Welcome to our seminar on Motivic Homotopy Theory, organized by Xingting Wang, Guanyu Li and me, based on the seminal works of Voevodsky, Morel, and others. This 10-week program introduces participants to the foundations and advanced developments of this exciting intersection of algebraic geometry and homotopy theory. We will be meeting over Zoom for all of our meetings.
Time: Tuesdays and Fridays, 3-4.15 pm (CST)
Zoom Information:
Zoom link: https://lsu.zoom.us/j/97530641887?pwd=obPBM0BOV7DOiKcLxfqFGrqBRAO1VL.1
Meeting ID: 975 3064 1887
Passcode: 532008
Motivic Homotopy Theory Lectures at a Summer School in Nordfjordeid, Norway, August 2002. (The main resource for this seminar. These notes are very detailed and elaborated.)

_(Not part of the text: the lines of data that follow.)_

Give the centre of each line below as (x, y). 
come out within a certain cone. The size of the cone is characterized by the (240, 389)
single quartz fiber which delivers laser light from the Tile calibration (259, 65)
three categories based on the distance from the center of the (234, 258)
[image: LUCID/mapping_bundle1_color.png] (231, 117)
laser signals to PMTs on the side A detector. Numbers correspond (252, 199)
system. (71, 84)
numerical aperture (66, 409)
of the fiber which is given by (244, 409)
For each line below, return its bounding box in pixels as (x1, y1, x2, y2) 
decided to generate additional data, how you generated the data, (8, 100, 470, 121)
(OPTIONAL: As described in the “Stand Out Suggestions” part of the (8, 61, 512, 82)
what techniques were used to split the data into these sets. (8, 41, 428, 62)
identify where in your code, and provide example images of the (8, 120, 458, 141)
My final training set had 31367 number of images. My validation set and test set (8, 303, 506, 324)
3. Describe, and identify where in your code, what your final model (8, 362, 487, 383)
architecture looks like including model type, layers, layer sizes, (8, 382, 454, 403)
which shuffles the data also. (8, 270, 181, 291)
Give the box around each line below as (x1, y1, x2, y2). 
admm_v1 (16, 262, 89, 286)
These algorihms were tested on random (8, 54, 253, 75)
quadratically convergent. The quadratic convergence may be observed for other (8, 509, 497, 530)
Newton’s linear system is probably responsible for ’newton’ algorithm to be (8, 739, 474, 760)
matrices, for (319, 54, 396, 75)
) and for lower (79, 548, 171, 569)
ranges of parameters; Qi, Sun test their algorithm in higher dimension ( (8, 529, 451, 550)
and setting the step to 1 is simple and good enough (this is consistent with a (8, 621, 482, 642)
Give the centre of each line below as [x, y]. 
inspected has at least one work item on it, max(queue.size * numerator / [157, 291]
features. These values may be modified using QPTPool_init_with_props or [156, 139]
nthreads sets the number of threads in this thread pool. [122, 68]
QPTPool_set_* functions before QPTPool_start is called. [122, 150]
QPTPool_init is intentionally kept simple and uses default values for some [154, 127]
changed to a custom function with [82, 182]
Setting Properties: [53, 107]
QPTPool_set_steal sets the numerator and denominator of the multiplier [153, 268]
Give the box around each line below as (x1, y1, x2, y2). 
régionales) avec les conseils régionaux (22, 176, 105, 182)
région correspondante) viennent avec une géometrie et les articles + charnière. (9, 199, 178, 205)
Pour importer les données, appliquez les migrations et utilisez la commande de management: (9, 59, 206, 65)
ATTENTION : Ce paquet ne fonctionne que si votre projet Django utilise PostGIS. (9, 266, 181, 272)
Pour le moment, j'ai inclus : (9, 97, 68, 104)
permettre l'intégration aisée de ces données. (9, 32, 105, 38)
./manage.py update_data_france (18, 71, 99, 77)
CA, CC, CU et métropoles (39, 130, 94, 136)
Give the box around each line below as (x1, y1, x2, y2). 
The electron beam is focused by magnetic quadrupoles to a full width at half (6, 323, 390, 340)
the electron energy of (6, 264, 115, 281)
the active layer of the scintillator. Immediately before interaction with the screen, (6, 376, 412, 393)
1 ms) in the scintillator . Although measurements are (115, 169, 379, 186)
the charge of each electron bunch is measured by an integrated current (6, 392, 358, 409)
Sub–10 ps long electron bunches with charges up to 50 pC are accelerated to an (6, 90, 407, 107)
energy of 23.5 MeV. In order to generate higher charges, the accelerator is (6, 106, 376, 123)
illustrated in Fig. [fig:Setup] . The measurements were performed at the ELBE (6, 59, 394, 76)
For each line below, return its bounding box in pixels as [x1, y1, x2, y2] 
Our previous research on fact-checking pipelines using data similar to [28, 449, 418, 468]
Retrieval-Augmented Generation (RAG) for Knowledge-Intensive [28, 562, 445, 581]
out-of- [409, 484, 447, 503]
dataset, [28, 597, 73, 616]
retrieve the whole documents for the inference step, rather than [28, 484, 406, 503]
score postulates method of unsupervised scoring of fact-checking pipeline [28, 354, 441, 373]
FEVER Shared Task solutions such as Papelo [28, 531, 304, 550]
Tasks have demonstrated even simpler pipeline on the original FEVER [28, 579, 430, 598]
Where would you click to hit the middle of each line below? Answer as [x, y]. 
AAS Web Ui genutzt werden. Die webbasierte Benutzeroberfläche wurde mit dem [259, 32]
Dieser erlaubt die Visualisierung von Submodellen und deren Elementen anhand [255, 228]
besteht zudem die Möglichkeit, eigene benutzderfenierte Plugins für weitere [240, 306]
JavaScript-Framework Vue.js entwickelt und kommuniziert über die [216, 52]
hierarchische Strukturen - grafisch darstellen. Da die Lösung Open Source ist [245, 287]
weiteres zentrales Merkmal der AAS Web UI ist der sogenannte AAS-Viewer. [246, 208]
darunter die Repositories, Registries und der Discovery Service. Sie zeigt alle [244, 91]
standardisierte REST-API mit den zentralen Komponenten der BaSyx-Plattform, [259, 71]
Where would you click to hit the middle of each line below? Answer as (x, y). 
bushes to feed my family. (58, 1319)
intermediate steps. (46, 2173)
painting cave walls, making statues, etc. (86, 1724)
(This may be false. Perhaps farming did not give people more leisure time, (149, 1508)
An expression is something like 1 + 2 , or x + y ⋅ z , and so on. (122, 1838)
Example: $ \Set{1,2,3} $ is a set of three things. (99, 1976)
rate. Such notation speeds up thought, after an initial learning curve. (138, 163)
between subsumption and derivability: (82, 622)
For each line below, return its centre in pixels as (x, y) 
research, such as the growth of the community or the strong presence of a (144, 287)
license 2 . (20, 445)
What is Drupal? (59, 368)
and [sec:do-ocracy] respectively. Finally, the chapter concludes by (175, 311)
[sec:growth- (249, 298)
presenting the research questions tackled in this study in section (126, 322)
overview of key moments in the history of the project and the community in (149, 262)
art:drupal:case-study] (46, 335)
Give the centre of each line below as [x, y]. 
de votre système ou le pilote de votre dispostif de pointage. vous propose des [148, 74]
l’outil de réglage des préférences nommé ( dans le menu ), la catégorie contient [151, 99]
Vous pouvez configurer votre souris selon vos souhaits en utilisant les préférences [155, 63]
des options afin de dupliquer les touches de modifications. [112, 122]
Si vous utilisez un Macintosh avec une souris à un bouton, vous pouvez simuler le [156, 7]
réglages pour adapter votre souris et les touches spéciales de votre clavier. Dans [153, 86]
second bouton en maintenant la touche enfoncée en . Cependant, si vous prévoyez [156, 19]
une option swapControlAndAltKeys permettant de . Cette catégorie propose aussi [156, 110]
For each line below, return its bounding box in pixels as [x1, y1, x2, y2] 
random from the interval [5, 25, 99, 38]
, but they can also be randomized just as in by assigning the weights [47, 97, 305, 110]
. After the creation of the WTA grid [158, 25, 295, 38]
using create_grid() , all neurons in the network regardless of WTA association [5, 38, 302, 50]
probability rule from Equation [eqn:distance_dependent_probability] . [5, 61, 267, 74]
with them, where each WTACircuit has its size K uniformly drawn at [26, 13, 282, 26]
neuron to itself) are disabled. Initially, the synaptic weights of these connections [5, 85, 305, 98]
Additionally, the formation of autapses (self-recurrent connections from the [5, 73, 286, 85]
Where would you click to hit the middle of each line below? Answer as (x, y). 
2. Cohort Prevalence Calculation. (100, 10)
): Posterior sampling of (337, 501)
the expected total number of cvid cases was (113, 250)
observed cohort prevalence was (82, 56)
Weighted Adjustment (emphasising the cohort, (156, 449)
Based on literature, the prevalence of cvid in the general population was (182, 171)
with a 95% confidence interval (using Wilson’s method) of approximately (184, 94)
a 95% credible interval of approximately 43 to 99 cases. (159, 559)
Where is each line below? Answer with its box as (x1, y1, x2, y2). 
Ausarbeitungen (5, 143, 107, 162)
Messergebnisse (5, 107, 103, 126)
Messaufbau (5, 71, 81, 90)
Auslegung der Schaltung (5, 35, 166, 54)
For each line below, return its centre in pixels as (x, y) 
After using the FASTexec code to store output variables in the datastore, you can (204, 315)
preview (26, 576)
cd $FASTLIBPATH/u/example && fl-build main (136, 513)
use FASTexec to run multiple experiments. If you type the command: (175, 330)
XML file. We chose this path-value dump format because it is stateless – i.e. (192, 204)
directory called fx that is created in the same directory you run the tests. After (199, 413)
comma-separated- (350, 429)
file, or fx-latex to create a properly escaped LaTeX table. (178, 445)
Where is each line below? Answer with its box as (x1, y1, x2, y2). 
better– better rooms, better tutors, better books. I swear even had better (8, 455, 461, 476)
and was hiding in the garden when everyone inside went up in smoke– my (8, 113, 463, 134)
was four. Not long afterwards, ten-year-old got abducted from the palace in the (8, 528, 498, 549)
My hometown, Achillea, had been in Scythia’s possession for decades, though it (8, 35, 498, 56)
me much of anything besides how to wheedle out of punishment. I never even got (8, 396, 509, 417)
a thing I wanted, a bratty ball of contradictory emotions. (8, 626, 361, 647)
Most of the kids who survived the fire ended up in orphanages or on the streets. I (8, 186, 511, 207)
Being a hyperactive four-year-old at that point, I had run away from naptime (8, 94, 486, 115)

Notes on Homotopy and A1 homotopy, Ben Williams, 2020. (Excellent notes, easy to follow through and very close to our main reference)
A primer for unstable motivic homotopy theory, Benjamin Antieau, Elden Elmanto, 2016. (Expository article for foundations.)
Lecture Notes on Motivic Cohomology, Carlo Mazza, Vladimir Voevodsky, Charles Weibel. (Classic notes.)
We’re getting together twice a week to work through Voevodsky’s motivic homotopy theory lectures, aiming for a mix of serious math and relaxed, open conversation. Each session is about 1.5 hours, and one person will lead with a rough outline to keep things on track, but the real goal is group understanding, not perfect presentations. We’ll start with the basics from homotopy theory and algebraic geometry, then build up to motivic spaces, spectra, and cohomology. Expect lots of questions, examples, and moments where we pause to figure things out together. It's meant to be rigorous, but friendly, more of a chalkboard jam session than a formal course.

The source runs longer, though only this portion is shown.